Publication Top Notes

  • Mutational screening of GDAP1 in dysphonia associated with Charcot-Marie-Tooth disease: clinical insights and phenotypic effects
    Cited by: 20
    Year: 2023
  • Vaccinomics-based next-generation multi-epitope chimeric vaccine models prediction against Leishmania tropica – a hierarchical subtractive proteomics and …
    Cited by: 15
    Year: 2023
  • Genomic annotation for vaccine target identification and immunoinformatics-guided multi-epitope-based vaccine design against Songling virus through screening its whole genome …
    Cited by: 12
    Year: 2023
  • Currently trending and futuristic biological modalities in the management of different types of diabetes: A comprehensive review
    Cited by: 9
    Year: 2023
  • Analysis of the capability of IgG antibodies and receptors with their relationships to food tolerance and autoimmune disorders
    Cited by: 6
    Year: 2023
  • Illuminating the Frontier of Drug Discovery: Unleashing the Power of Bioinformatics for Unprecedented Breakthroughs
    Cited by: 4
    Year: 2023
  • Leveraging computer-aided design and artificial intelligence to develop a next-generation multi-epitope tuberculosis vaccine candidate
    Cited by: 1
    Year: 2024
  • Genetic identification and determination of parasites (Babesia, Leptospira and Toxoplasma Gondi) in wild rats
    Cited by: 1
    Year: 2024
  • Placental histology for targeted risk assessment of recurrent spontaneous preterm birth
    Cited by: 1
    Year: 2024
  • Harnessing bioinformatics for the development of a promising multi-epitope vaccine against tuberculosis: The ZL9810L vaccine
    Cited by: 1
    Year: 2024
  • Promising vaccine models against astrovirus MLB2 using integrated vaccinomics and immunoinformatics approaches
    Cited by: 1
    Year: 2024
  • Multi-epitope-based vaccine models prioritization against Astrovirus MLB1 using immunoinformatics and reverse vaccinology approaches
    Cited by: 1
    Year: 2025
  • Exploring advanced genomic and immunoinformatics techniques for identifying drug and vaccine targets against SARS-CoV-2
    Cited by: 1
    Year: 2024
  • A Comprehensive Methodological Review of Major Developments in Bioinformatics Pipelines for Transcriptomic Data Analysis
    Cited by: –
    Year: 2024
Conclusion

Mr.
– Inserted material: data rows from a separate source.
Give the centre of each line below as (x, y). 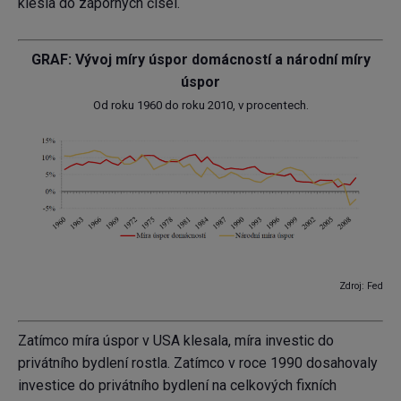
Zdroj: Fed (361, 286)
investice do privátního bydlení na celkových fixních (177, 386)
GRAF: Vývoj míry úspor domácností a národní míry (200, 60)
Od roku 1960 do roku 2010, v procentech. (200, 106)
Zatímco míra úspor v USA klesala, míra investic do (176, 341)
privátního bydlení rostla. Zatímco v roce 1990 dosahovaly (198, 363)

Ali’s solid academic background, innovative research contributions, advanced technical skills, and role as a mentor, he is undoubtedly a strong candidate for the Research for Best Researcher Award. His work in bioinformatics, drug design, vaccine development, and cancer research showcases his dedication to advancing scientific knowledge and making a global impact.